I downloaded a trial version of Helicon Focus and ran several stacking tests and I show some of the images below. Helicon is easy to install and use. It is available for both Mac and PC and they offer an excellent Help Page, Instructional videos and a Forum where users can interact, ask questions and share their knowledge. They offer other software and accessories but I only looked at their stacking program. This program will accept RAW files though they state they must first be converted to DNG (but it seemed to work with my Nikon D500 RAW files to my surprise so long as they all have the same orientation). The good news is that Adobe offers a free DNG converter you can download and use to convert your camera's RAW files to DNG (Digital Negative) RAW format which is universal. (I wish Nikon, Canon and other camera companies would use one standardized RAW format or provide the ability to convert to DNG directly in the camera - they have had 20 years to improve the RAW files - it's time to standardize!) You convert your camera RAW to DNG RAW by starting the Adobe converter, select the folder with your RAW files you want to convert then select the folder where you want the files to be saved to as DNG RAW format. Adobe converter converts quickly about 1 image per second. You can choose to stack .jpg or .tif files, but in my work flow I prefer to work with RAW files because of their flexibility and quality. Photoshop only offers one method to stack your images, whereas Helicon focus offers 3 methods, and Zerene two methods.

Diatoms focus stacked using Helicon software Robert Berdan ©

Above pictures of a Diatom taken at 200X polarized light microscopy. On the left is a single focus image, next is a stacked picture of the Diatom from 13 images using Helicon A weighted average stacking method, next is Helicon B method where the software uses a Depth map to stack, and finally C where the images are stacked using a Pyramid stacking method. All of the stacked images were done with the default parameters radius =8 and smoothing =4. In this series of stacks Helicon's B method provides the best quality picture.

Helicon Rendering Methods

The A method of stacking computes the weight for each pixel based on its content and then forms the weighted average of all pixels from all source images. This method works better for short stacks and preserves the contrast and colour.

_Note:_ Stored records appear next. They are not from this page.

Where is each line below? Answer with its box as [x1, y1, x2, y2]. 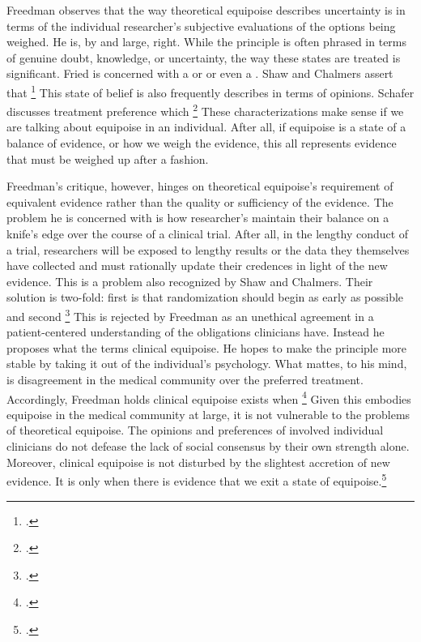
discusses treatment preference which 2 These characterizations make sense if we [6, 101, 404, 119]
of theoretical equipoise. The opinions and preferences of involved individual [6, 422, 384, 439]
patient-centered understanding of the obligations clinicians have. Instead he [6, 323, 385, 340]
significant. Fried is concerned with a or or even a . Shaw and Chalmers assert [6, 65, 393, 82]
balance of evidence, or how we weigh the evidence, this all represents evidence [6, 135, 397, 152]
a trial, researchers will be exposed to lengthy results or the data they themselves [6, 241, 410, 258]
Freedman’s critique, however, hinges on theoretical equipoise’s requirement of [6, 178, 393, 195]
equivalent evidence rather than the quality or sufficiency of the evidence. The [6, 193, 393, 210]
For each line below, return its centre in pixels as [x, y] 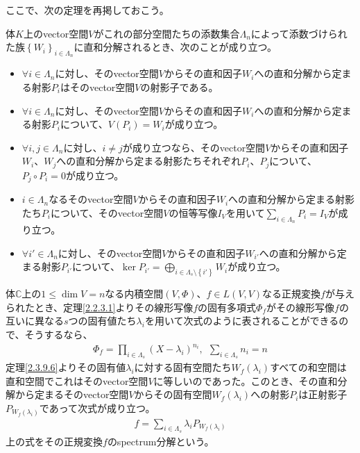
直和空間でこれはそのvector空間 [77, 380]
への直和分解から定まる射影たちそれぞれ [149, 161]
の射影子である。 [179, 87]
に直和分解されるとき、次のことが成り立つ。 [175, 47]
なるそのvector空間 [91, 199]
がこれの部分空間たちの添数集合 [167, 33]
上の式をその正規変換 [54, 441]
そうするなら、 [59, 334]
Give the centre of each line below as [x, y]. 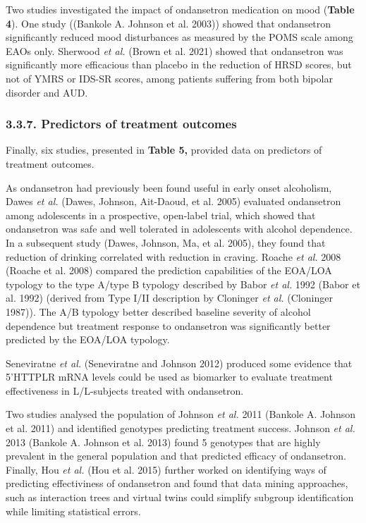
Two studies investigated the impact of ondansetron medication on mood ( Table [180, 9]
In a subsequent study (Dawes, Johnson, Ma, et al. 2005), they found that [166, 242]
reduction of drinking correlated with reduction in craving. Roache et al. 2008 [173, 256]
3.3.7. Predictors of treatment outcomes [121, 124]
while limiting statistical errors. [73, 511]
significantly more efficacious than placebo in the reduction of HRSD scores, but [179, 64]
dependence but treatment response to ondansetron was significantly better [168, 325]
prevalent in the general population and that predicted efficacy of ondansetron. [176, 456]
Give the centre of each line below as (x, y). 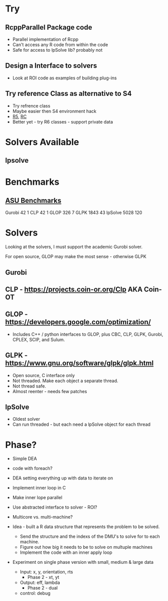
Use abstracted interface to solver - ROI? (55, 507)
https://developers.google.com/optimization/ (78, 322)
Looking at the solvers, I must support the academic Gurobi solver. (74, 247)
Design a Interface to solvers (51, 66)
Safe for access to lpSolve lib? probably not (57, 50)
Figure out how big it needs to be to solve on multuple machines (86, 547)
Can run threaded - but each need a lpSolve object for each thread (81, 424)
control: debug (35, 593)
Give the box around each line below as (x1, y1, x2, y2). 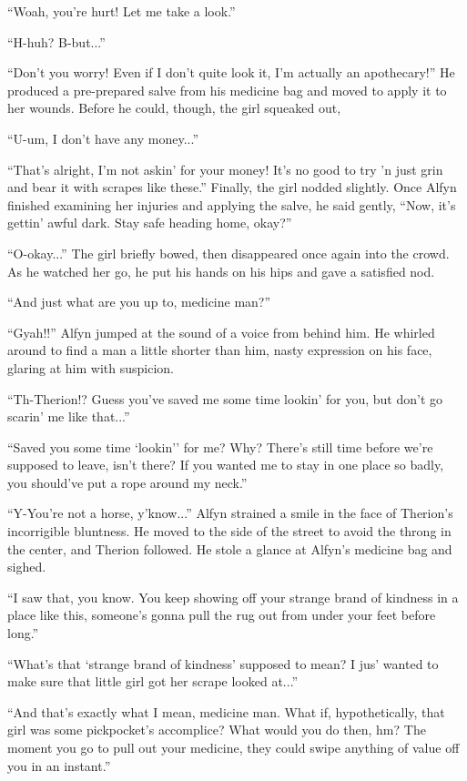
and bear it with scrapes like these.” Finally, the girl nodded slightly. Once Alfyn (7, 177, 457, 197)
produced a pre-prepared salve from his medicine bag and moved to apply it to (7, 80, 447, 99)
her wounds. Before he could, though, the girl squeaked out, (7, 98, 341, 117)
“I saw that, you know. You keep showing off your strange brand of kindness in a (7, 587, 459, 606)
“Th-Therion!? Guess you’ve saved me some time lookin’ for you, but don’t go (7, 389, 443, 408)
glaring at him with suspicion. (7, 358, 174, 377)
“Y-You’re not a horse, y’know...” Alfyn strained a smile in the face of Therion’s (7, 503, 453, 522)
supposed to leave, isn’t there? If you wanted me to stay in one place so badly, (7, 455, 444, 474)
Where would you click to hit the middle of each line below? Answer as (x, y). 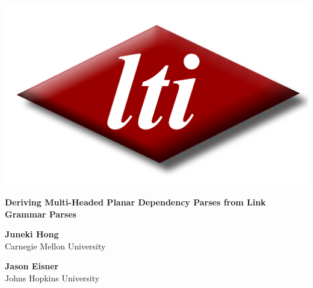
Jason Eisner (32, 266)
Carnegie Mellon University (55, 246)
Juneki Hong (32, 234)
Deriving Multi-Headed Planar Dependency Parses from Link (135, 202)
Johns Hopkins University (52, 277)
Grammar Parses (41, 214)
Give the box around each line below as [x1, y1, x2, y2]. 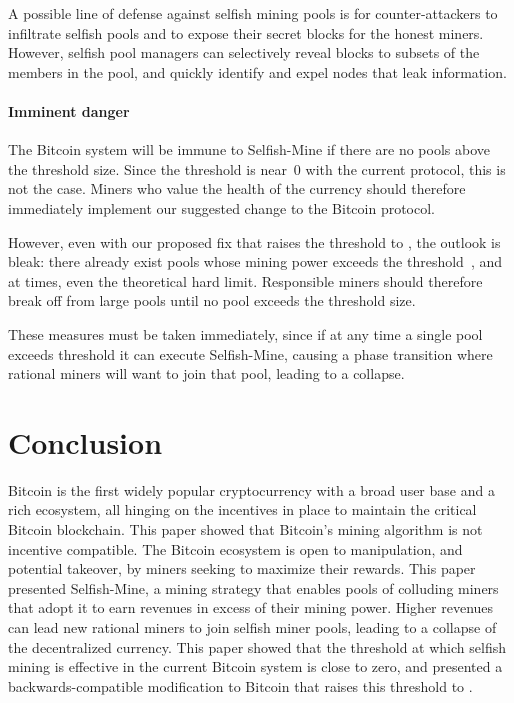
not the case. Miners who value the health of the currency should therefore [8, 178, 466, 199]
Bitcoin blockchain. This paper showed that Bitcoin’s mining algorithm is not [8, 519, 483, 540]
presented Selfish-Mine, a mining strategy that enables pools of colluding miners [8, 577, 499, 598]
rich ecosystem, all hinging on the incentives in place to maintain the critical [8, 499, 477, 520]
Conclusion [8, 421, 163, 462]
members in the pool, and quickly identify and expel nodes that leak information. [8, 61, 507, 82]
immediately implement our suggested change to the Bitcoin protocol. [8, 197, 436, 218]
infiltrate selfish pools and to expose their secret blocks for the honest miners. [8, 22, 484, 43]
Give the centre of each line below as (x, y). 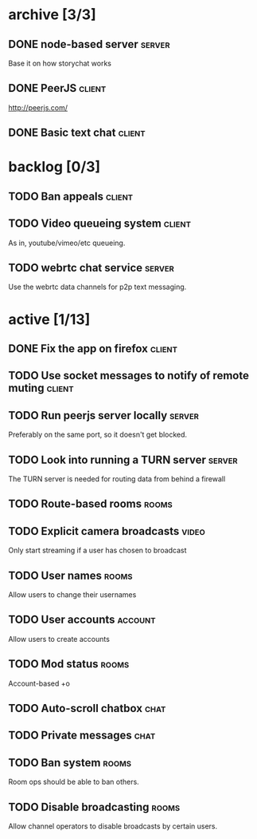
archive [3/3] (53, 15)
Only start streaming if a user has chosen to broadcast (97, 550)
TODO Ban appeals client (71, 196)
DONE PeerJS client (57, 88)
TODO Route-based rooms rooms (90, 504)
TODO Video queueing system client (99, 224)
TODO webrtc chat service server (92, 268)
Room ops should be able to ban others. (74, 782)
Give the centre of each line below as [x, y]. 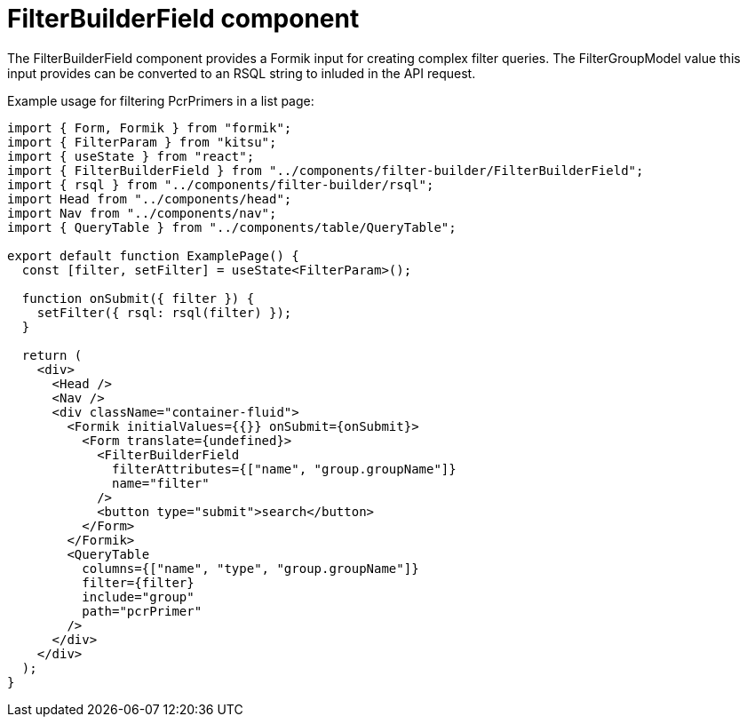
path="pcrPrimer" [142, 611]
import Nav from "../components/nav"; [142, 213]
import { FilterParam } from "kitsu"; [142, 142]
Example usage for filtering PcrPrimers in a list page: [161, 100]
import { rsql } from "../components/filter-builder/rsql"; [221, 184]
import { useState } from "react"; [131, 156]
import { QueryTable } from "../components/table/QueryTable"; [232, 227]
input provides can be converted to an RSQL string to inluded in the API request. [242, 73]
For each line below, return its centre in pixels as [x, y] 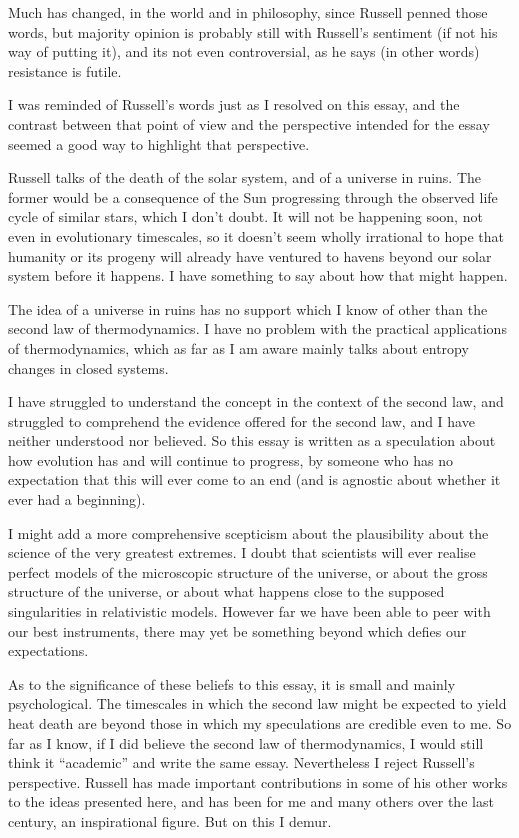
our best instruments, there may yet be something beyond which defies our [237, 630]
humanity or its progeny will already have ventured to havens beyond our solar [250, 255]
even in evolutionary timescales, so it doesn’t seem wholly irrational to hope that [256, 235]
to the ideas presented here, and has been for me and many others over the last [251, 801]
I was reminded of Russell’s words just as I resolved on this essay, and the [234, 104]
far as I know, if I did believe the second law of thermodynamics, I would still [246, 742]
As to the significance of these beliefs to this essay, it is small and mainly [232, 683]
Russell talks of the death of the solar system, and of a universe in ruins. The [245, 177]
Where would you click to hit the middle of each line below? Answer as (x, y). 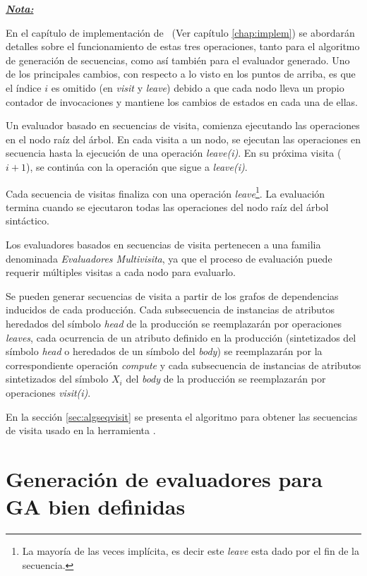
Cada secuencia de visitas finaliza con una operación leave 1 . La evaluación (166, 192)
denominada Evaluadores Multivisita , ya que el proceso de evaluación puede (169, 258)
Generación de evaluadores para (164, 478)
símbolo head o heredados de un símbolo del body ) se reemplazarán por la (164, 351)
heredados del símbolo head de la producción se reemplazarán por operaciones (174, 323)
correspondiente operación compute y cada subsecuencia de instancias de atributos (183, 365)
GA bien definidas (96, 506)
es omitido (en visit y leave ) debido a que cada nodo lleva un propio (198, 87)
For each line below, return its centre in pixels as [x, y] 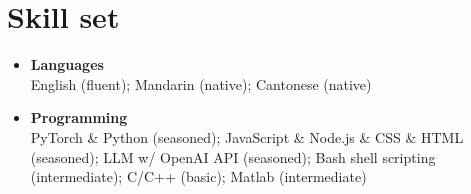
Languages [67, 64]
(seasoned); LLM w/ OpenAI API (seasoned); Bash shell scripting [233, 156]
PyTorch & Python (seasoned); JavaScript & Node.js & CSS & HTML [247, 136]
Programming [79, 117]
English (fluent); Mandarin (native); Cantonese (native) [201, 83]
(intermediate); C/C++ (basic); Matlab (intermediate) [198, 176]
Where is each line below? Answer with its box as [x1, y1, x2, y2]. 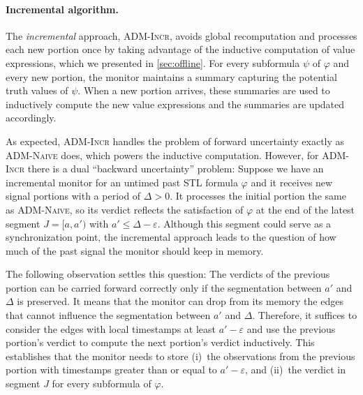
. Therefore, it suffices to [252, 308, 357, 322]
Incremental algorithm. [6, 1, 119, 16]
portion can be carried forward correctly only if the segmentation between [6, 280, 322, 295]
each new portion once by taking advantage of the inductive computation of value [6, 42, 355, 57]
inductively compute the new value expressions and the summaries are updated [6, 96, 345, 111]
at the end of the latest [255, 202, 355, 216]
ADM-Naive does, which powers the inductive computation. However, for [6, 147, 319, 162]
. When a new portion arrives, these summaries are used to [77, 83, 330, 98]
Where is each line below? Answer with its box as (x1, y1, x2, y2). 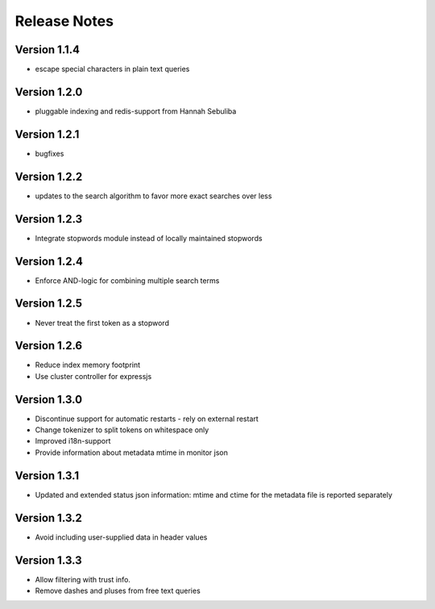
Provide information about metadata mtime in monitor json (35, 448, 229, 457)
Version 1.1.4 (14, 43, 81, 56)
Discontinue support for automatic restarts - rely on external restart (35, 414, 259, 423)
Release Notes (14, 12, 114, 30)
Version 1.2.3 (14, 212, 83, 226)
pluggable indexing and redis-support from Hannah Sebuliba (35, 106, 237, 116)
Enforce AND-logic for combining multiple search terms (35, 275, 220, 286)
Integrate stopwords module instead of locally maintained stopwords (35, 233, 263, 243)
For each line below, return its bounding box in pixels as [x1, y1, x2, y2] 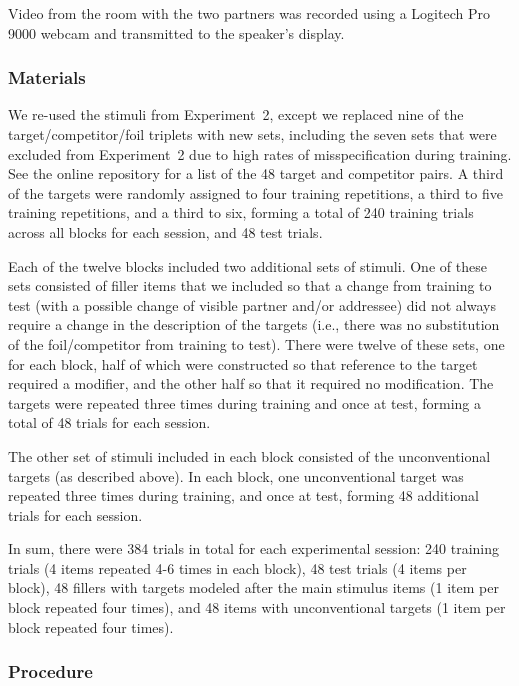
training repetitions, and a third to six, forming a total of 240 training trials [8, 202, 474, 223]
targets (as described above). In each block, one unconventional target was [8, 465, 464, 486]
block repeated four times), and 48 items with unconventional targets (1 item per [8, 597, 506, 618]
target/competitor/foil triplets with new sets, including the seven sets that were [8, 124, 497, 144]
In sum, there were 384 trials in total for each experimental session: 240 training [8, 538, 499, 559]
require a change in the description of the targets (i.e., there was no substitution [8, 314, 500, 335]
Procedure [8, 659, 93, 684]
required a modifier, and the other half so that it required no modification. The [8, 373, 494, 394]
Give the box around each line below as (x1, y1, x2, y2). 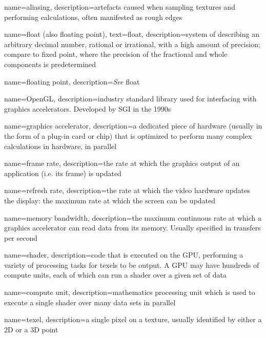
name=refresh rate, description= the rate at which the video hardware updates (4, 185, 251, 196)
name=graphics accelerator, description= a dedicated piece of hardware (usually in (4, 120, 262, 131)
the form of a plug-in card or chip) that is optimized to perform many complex (4, 130, 252, 141)
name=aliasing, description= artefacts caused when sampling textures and (4, 2, 235, 12)
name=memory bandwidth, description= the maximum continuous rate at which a (4, 212, 261, 223)
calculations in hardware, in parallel (4, 140, 117, 151)
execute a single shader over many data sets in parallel (4, 297, 176, 307)
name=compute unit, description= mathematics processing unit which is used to (4, 287, 255, 298)
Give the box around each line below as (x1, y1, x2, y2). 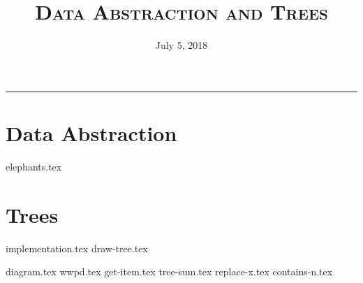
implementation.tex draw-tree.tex (6, 240, 148, 255)
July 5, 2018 (155, 38, 208, 52)
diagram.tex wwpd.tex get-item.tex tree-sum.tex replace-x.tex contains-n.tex (6, 264, 333, 279)
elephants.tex (6, 159, 62, 173)
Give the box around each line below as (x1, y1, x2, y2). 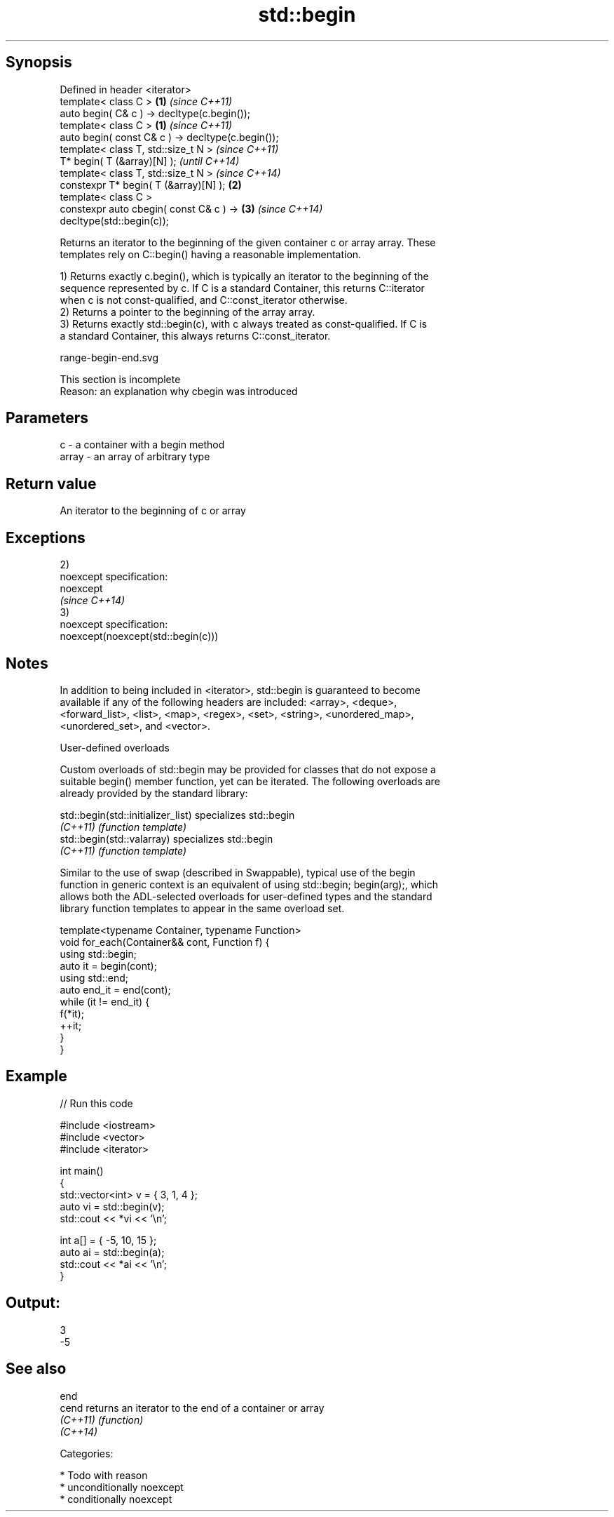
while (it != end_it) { (60, 995, 150, 1008)
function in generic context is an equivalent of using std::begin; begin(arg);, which (60, 878, 439, 890)
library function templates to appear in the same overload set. (60, 902, 345, 914)
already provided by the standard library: (60, 787, 248, 799)
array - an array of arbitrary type (60, 450, 210, 463)
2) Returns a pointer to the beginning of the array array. (60, 305, 315, 318)
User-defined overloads (60, 741, 170, 754)
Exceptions (6, 528, 86, 547)
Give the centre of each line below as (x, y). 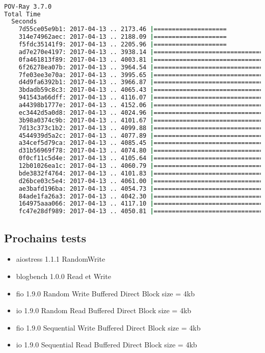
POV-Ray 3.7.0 (28, 6)
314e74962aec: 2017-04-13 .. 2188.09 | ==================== (123, 37)
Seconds (24, 22)
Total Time (22, 14)
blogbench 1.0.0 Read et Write (63, 276)
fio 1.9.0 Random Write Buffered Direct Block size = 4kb (105, 293)
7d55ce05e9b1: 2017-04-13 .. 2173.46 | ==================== (123, 29)
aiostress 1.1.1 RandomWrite (61, 259)
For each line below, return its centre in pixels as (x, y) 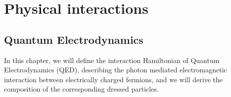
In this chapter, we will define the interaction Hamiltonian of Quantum (112, 60)
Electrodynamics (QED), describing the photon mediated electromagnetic (115, 70)
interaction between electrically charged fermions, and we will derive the (114, 79)
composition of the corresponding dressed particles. (81, 89)
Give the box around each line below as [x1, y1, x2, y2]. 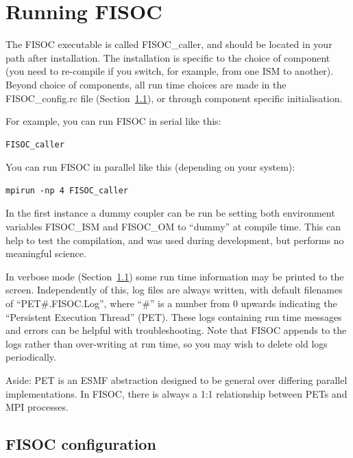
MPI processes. [5, 400, 69, 414]
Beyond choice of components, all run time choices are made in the [5, 77, 287, 91]
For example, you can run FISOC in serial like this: [5, 114, 221, 128]
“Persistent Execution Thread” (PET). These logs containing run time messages [5, 309, 342, 324]
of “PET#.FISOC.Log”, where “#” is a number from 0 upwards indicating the [5, 296, 337, 311]
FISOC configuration [5, 433, 156, 455]
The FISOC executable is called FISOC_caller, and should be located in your [5, 37, 332, 51]
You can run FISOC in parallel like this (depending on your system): [5, 160, 295, 174]

The B method of stacking selects the source image containing the sharpest pixel and uses this information to form the depth map. This method imposes strict requirements on the order of the images - it should always be consecutive from top to bottom or bottom to top. It perfectly renders textures and smooth surfaces.

The C method uses a Pyramid stacking scheme which gives good results with complex objects (intersecting objects, deep stacks), though it may increase contrast and glare.

In addition to the different stacking methods, two of the methods A) Average and B) Depth map offer additional features which can be modified during the stacking - radius and smoothing.

Radius controls the size of the analyzed area around each pixel. The default size = 4. Setting the radius lower e.g. 1 can improve the appearance of fine hairs which otherwise might appear blurred. A high radius setting minimizes halos or other artifacts along object edges.

Smoothing is available with the A and B stacking methods. When analyzing the stack, the most sharply focused areas of the source image are found to be combined in the the output image. For "A" stacking method smoothing defines how the sharp areas will be combined. Low smoothing values produce sharper images, but the transition areas may have artifacts. High smoothing values will provide a slightly blurred image.

Below are a series of stacked images of a Diatom where I varied the radius and smoothing parameters.

Diatom processed in Helicon Focus with different settings Robert Berdan ©

Diatom in phase contrast 200X magnification. Radius value indicated by r=X and Smoothing value by s=X where X = some number.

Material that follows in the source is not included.